### THE DATA
⟨

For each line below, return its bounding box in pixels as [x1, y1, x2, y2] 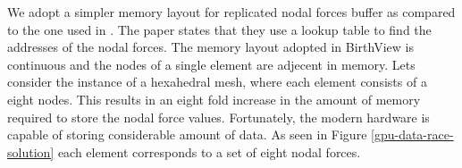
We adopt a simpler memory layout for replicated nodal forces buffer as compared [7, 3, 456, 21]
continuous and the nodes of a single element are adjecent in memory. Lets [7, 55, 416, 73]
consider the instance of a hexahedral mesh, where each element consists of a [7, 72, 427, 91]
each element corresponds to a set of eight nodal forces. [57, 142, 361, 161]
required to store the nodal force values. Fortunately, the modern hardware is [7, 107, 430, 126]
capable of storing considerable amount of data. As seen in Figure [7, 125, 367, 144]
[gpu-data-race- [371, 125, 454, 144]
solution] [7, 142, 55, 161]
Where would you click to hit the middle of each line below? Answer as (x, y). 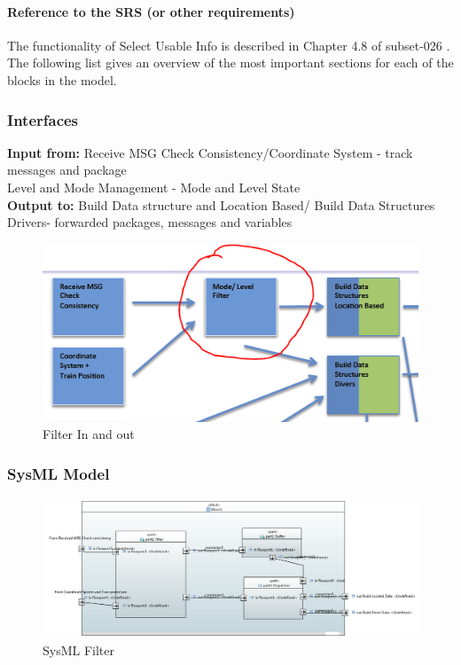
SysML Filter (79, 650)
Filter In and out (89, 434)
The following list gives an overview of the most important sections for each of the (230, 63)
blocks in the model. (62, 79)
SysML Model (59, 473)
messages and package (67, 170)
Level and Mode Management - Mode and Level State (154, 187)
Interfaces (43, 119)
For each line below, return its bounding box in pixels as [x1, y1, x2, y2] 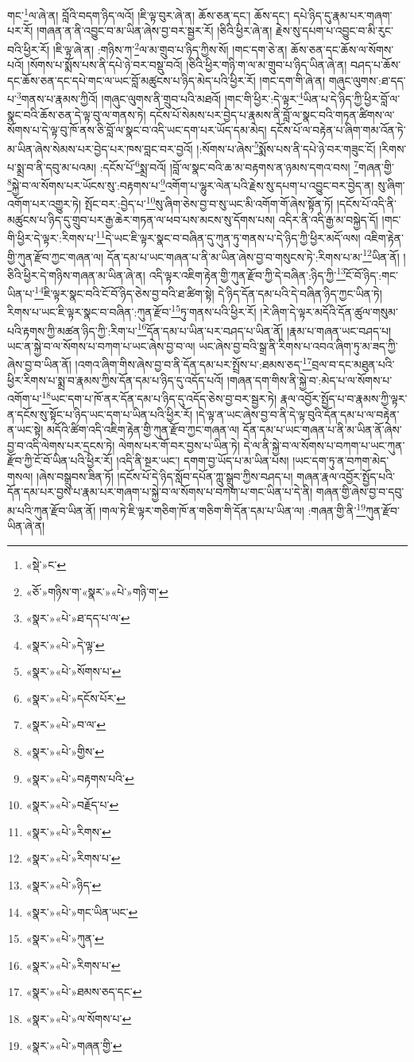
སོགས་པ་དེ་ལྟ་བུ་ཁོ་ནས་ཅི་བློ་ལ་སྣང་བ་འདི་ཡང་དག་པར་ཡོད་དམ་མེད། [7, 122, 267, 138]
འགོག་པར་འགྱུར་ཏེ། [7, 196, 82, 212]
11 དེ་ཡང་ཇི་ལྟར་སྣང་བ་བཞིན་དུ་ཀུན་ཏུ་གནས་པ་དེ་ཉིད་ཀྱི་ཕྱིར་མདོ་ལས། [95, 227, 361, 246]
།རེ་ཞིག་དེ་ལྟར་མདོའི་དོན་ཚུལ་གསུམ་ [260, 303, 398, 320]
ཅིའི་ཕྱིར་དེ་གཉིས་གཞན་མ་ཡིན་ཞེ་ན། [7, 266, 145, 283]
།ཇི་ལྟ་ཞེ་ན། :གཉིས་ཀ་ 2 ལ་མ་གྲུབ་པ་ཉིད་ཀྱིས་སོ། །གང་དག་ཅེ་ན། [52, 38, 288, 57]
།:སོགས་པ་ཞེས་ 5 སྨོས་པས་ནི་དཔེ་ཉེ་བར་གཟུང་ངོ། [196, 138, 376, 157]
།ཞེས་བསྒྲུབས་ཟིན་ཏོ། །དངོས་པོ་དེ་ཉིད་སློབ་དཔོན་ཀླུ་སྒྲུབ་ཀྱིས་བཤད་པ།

⟩
⟨

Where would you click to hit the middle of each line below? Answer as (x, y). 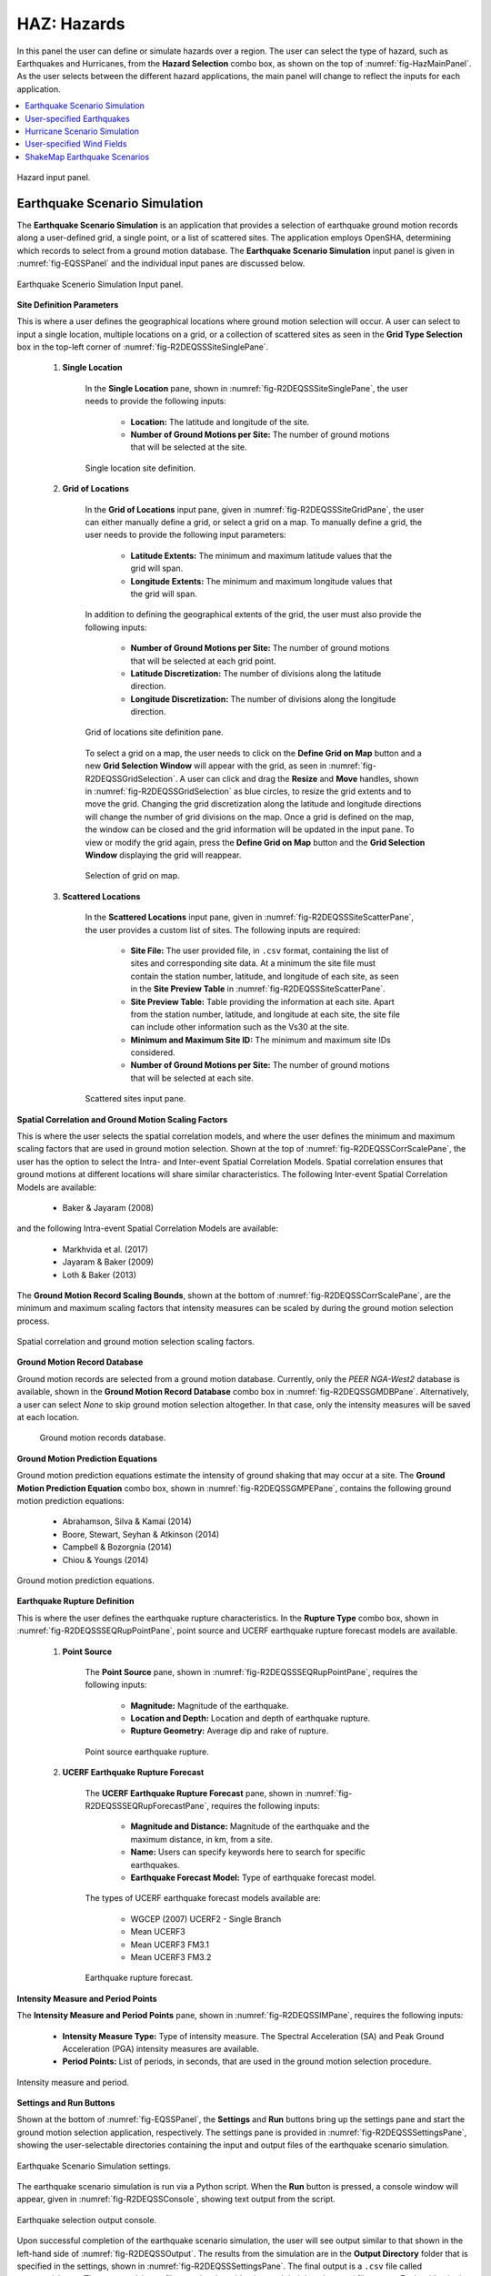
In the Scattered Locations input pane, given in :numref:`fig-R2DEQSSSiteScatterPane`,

⟩

### ABOUT THIS TASK
Return only the number of lines in the listing that contain the string "nodal".

### EXPECTED ANSWER
3